• _REQUIRED WORK_
Taking the listing below, restate word for word each line from the line with "Services configurations are" to the line with "accounts and groups", ends included, and stop there.

• • •

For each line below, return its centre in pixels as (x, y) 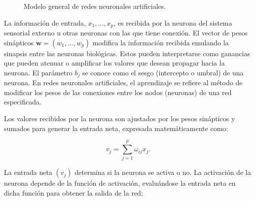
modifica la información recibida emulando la (161, 42)
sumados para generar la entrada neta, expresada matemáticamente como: (116, 128)
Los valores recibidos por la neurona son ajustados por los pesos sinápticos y (120, 118)
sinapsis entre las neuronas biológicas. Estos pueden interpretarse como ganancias (127, 53)
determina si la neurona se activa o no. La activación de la (163, 172)
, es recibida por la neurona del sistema (173, 22)
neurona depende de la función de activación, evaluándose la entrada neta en (120, 183)
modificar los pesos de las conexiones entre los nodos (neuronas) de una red (118, 92)
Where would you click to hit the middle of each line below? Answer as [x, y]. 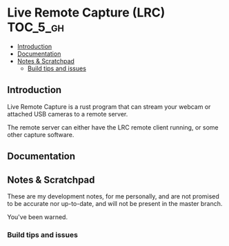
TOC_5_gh [36, 27]
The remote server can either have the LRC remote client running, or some [113, 127]
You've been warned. [37, 217]
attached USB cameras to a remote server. [68, 114]
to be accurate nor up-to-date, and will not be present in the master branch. [115, 203]
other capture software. [41, 134]
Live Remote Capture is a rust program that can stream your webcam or [109, 106]
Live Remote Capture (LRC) [86, 13]
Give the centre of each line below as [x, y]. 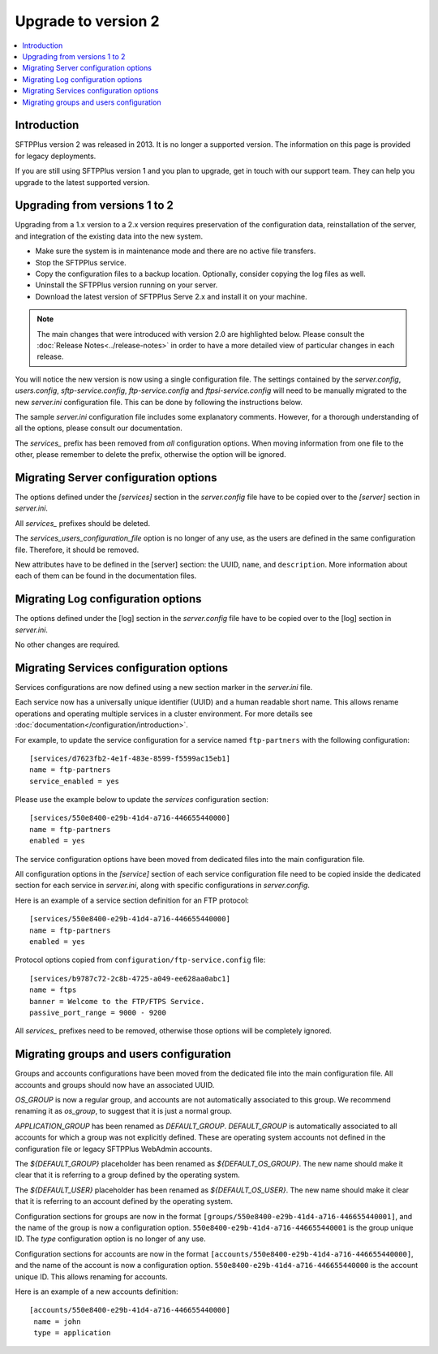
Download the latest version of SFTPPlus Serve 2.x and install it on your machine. [171, 296]
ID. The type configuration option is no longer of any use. [110, 1239]
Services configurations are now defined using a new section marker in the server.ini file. [164, 687]
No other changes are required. [68, 645]
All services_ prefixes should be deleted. [82, 523]
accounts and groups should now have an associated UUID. [115, 1084]
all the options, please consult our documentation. [99, 428]
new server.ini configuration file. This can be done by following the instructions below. [159, 402]
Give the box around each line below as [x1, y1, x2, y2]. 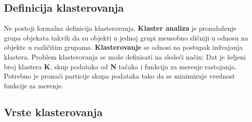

• • •

• _RESULT_
Services configurations are now defined using a new section marker in the server.ini file. [164, 687]
No other changes are required. [68, 645]
All services_ prefixes should be deleted. [82, 523]
accounts and groups should now have an associated UUID. [115, 1084]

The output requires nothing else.